The complex query operation of relational data model relies on the strict consistency of database schema, standardization of data and merging of data. Over the past 40 years, relational models and query technologies have matured and become familiar to many developers. However, the changes in application, user, and foundation characteristics have enabled application developers and architects to start choosing "NoSQL" as a non-relational database technology, and many argue that distributed document database technology trumps RDBMS in many ways:

    • It is easy to achieve near-unlimited horizontal scaling with normal machines, virtual machines, or cloud instances.
    • Adding data is that he doesn't need a strict database operation mode, so it's natural that you don't need to modify the database schema when modifying the data type.
    • A variety of data models can better support the modeling, storage and querying of complex data.
    • Although, data de-structuring may use more space, but as the price of storage space continues to decline, the proportion of storage space and read-write speed will be more and more like the pursuit of speed side tilt, and the resulting high performance, scalability and flexible data structure and other advantages will greatly improve the performance of all aspects of the application.

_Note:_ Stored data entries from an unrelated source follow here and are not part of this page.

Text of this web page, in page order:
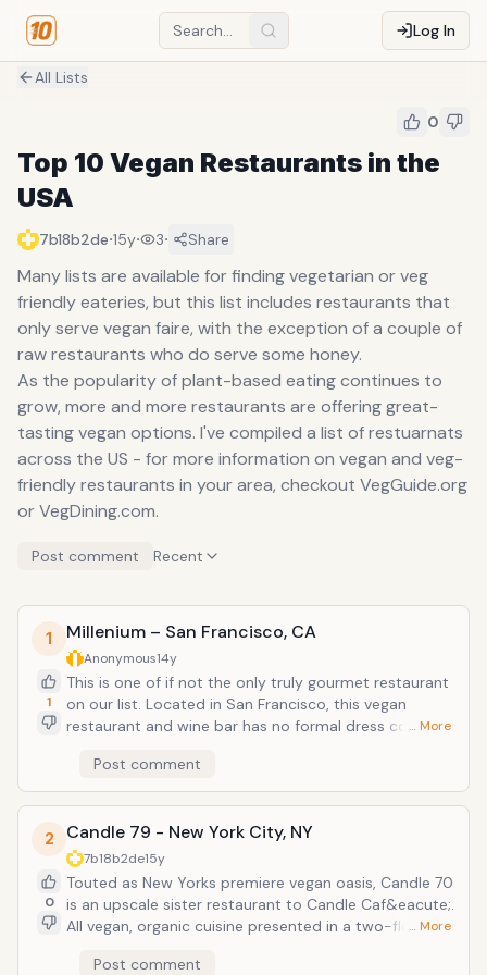
Log In
All Lists
0
Top 10 Vegan Restaurants in the
USA
7b18b2de·15y· 3· Share
Many lists are available for finding vegetarian or veg
friendly eateries, but this list includes restaurants that
only serve vegan faire, with the exception of a couple of
raw restaurants who do serve some honey.
As the popularity of plant-based eating continues to
grow, more and more restaurants are offering great-
tasting vegan options. I've compiled a list of restuarnats
across the US - for more information on vegan and veg-
friendly restaurants in your area, checkout VegGuide.org
or VegDining.com.
Post comment Recent
1
1
Millenium – San Francisco, CA
Anonymous14y
This is one of if not the only truly gourmet restaurant
on our list. Located in San Francisco, this vegan
restaurant and wine bar has no formal dress code,
San Francisco. The atmosphere can be romantic,
elegant, or casual. Dinner main course each from
around $20-22, salads from $9-11, special tasting
menu from $45-60 person. Try the Red Quinoa
&amp; Fresh Corn Tamale and save room for the
Molten Chocolate Rum Cake Website:
www.millenniumrestaurant.com
… More
Post comment
2
0
Candle 79 - New York City, NY
7b18b2de15y
Touted as New Yorks premiere vegan oasis, Candle 70
is an upscale sister restaurant to Candle Caf&eacute;.
All vegan, organic cuisine presented in a two-floor
Everything is served fresh - from farm to table! They
… More
Post comment

SEQUOIADB's data model is a document-based model stored in JSON format, so SEQUOIADB has the data flexibility and scalability of both document-based and NoSQL databases. SEQUOIADB's document Data model not only simplifies the process of data access, but also greatly improves the flexibility of data. In the application, it not only avoids the troublesome link of the design pattern, but also adapts well to the high concurrency, real-time and distributed requirements of the Big Data era.

The spanning of relational database to document type database

Contact Us

The content source of this page is from Internet, which doesn't represent Alibaba Cloud's opinion; products and services mentioned on that page don't have any relationship with Alibaba Cloud. If the content of the page makes you feel confusing, please write us an email, we will handle the problem within 5 days after receiving your email.

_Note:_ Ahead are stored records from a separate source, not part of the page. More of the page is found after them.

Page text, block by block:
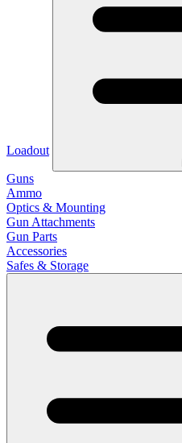
Loadout
Guns
Ammo
Optics & Mounting
Gun Attachments
Gun Parts
Accessories
Safes & Storage

If you find any instances of plagiarism from the community, please send an email to: info-contact@alibabacloud.com and provide relevant evidence. A staff member will contact you within 5 working days.

A Free Trial That Lets You Build Big!

Start building with 50+ products and up to 12 months usage for Elastic Compute Service

  • Sales Support

    1 on 1 presale consultation

  • After-Sales Support

    24/7 Technical Support 6 Free Tickets per Quarter Faster Response

  • Alibaba Cloud offers highly flexible support services tailored to meet your exact needs.